Q&A with Director and Storyboard Artist Enrico Casarosa
Published on October 7th, 2011 | by Janna Hochberg1
Enrico Casarosa worked as a storyboard artist for more than ten years before debuting as the director of the short film “La Luna,” set to screen before Pixar’s next animated feature “Brave” in 2012. He has spent time working at both Pixar and Blue Sky Studios and is the founder of Sketchcrawl – a drawing marathon that has evolved into a worldwide event.
Early last September I met Casarosa at the New York Japan Society while covering the “Films for Hope” one-day festival. The event was held on the ten year anniversary of 9/11—which was also the six month anniversary of the major 3/11 Tōhoku Earthquake and Tsunami in Japan. The event served as a fundraiser for those still recovering in Japan. Casarosa presented the New York premiere of “La Luna”, a sweet story about a young boy discovering himself while trying to live up to the conflicting standards of his father and grandfather.

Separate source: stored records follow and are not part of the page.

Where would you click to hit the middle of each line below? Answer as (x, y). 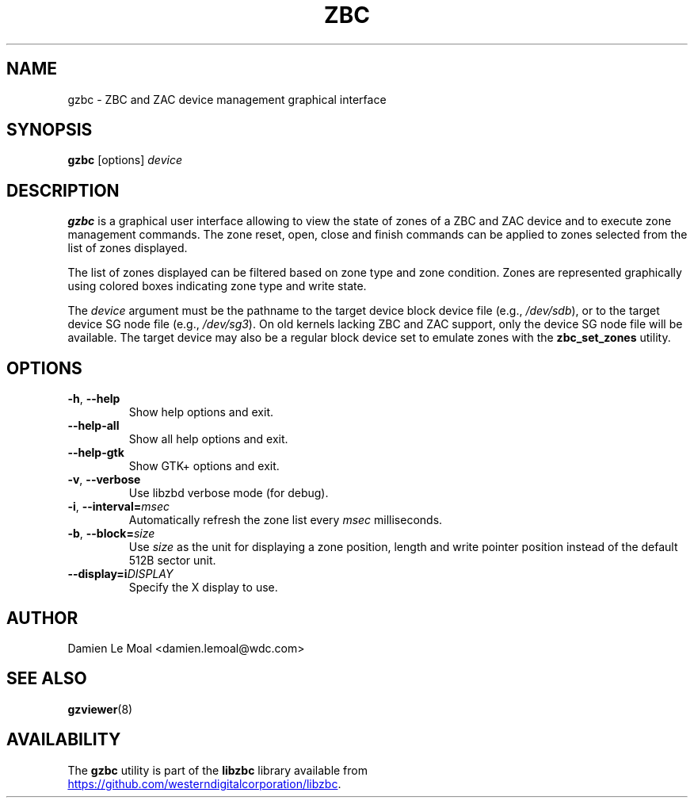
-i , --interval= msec (118, 507)
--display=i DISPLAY (120, 574)
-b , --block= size (111, 534)
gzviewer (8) (100, 709)
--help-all (93, 426)
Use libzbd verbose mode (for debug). (229, 493)
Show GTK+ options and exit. (204, 466)
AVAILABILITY (64, 740)
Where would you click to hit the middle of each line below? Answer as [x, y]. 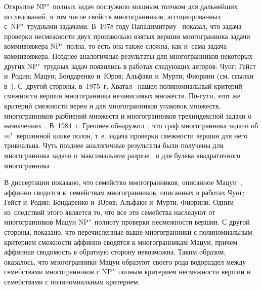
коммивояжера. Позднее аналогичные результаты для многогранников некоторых [128, 56]
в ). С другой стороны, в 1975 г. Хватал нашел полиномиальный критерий [123, 85]
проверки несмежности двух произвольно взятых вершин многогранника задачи [127, 36]
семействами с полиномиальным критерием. [72, 282]
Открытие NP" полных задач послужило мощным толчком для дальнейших [121, 6]
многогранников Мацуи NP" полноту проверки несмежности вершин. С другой [127, 222]
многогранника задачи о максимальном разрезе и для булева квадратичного [122, 155]
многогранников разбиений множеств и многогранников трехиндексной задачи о [128, 115]
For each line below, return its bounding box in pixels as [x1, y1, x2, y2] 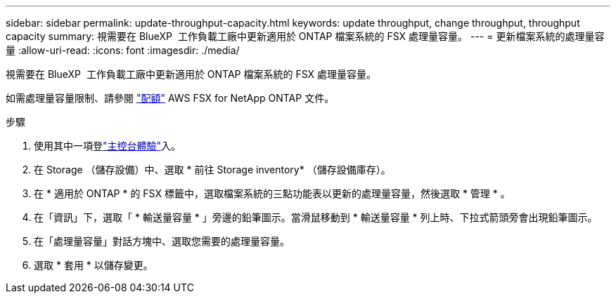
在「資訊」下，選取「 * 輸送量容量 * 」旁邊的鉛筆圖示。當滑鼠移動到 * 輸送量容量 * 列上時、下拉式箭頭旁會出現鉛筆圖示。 [34, 211, 598, 223]
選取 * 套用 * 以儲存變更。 [34, 259, 153, 271]
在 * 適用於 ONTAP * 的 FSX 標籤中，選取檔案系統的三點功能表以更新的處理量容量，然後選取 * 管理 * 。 [34, 187, 511, 199]
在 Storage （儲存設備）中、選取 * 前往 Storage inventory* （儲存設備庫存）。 [34, 164, 391, 175]
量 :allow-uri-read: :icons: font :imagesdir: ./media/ [6, 44, 240, 56]
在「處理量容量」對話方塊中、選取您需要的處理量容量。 [34, 235, 290, 247]
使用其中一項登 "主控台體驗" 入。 [34, 140, 181, 152]
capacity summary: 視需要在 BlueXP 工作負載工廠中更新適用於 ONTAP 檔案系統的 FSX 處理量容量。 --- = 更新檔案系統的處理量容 [6, 30, 605, 42]
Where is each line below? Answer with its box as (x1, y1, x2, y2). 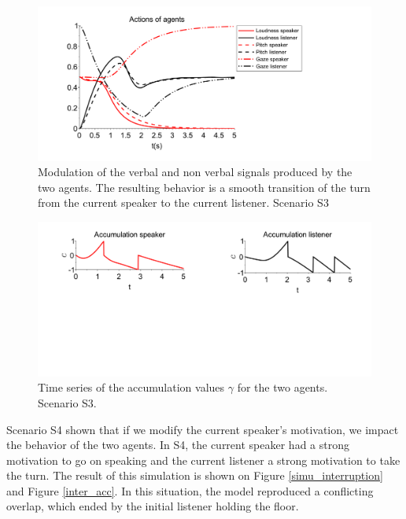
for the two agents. (237, 379, 328, 396)
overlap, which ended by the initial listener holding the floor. (6, 498, 299, 514)
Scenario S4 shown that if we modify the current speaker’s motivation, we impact (6, 421, 399, 437)
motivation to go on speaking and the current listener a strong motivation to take (6, 451, 400, 468)
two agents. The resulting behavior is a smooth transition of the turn (38, 179, 371, 195)
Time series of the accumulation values (38, 379, 225, 396)
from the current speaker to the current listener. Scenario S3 (38, 194, 329, 211)
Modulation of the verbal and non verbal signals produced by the (38, 164, 352, 180)
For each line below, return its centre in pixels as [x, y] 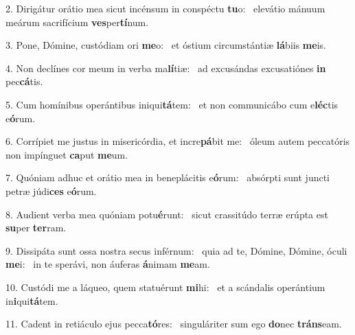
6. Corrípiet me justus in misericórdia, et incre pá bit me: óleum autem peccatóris [178, 141]
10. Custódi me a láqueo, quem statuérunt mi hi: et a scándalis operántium [165, 287]
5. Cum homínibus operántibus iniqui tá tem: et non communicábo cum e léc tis [172, 104]
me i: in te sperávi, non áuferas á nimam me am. [108, 264]
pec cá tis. [24, 81]
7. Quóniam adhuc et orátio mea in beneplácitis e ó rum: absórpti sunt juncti [168, 177]
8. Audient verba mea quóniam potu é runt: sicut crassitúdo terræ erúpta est [167, 214]
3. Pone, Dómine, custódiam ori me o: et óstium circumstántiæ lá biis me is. [166, 45]
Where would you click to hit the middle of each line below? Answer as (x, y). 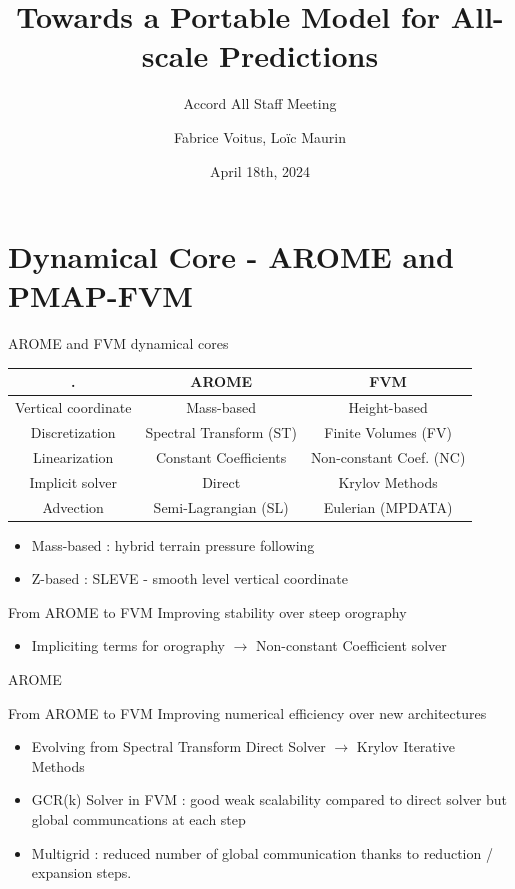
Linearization (73, 456)
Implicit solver (73, 481)
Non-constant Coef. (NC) (388, 456)
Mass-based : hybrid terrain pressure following (173, 544)
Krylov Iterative (405, 746)
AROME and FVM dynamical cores (118, 343)
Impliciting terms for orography (128, 645)
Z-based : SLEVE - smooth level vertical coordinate (189, 578)
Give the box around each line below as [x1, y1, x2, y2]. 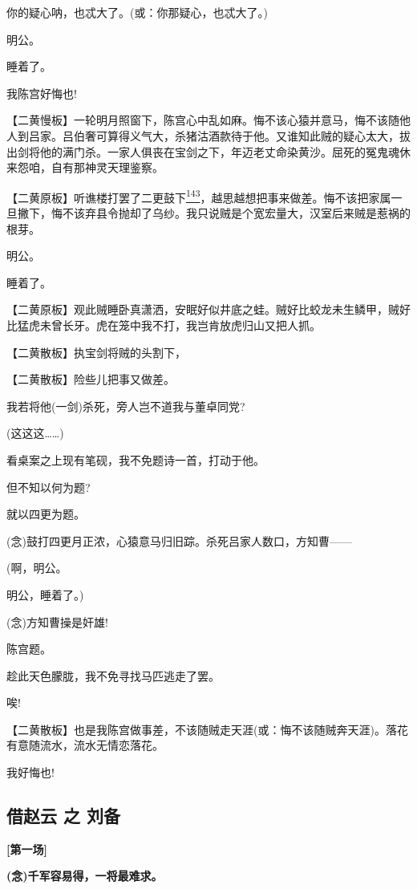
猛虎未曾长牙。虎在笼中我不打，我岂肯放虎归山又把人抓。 [17, 316, 321, 333]
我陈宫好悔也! [6, 84, 77, 101]
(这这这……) [6, 424, 64, 441]
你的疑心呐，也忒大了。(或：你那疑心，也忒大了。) [6, 4, 268, 20]
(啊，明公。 [6, 559, 67, 576]
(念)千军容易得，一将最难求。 [6, 867, 163, 884]
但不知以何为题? [6, 478, 91, 495]
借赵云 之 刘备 [6, 803, 121, 828]
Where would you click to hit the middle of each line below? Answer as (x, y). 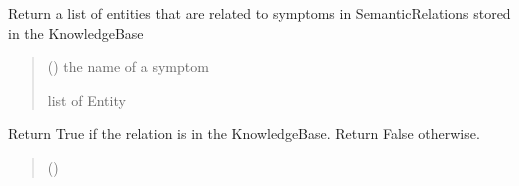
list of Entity (86, 99)
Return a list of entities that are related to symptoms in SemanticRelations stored (259, 13)
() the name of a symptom (128, 66)
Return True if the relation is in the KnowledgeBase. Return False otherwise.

After finishing a sound check of the film on the morning of the screening, Casarosa sat down with me for a short interview. We talked about Films for Hope, his personal inspirations, his experience at Pixar and his outlook on the future of the animation industry.
Lets start with today, the Films for Hope program; can you talk a little bit about it as well as your own effort in terms of relief for Japan?
My participation in Films for Hope was the result of Justin Leach and I chatting. We have been friends for a long time; we worked together at Blue Sky Studios more than ten years ago. He used to live in Japan and I had visited him many times. We’ve always had this connection through work, but also in a love for Japanese culture. He mentioned he wanted to do this and said it would be great if we could show “La Luna.” I was happy that Pixar supported the offer, they’ve been very supportive of it, which has been great.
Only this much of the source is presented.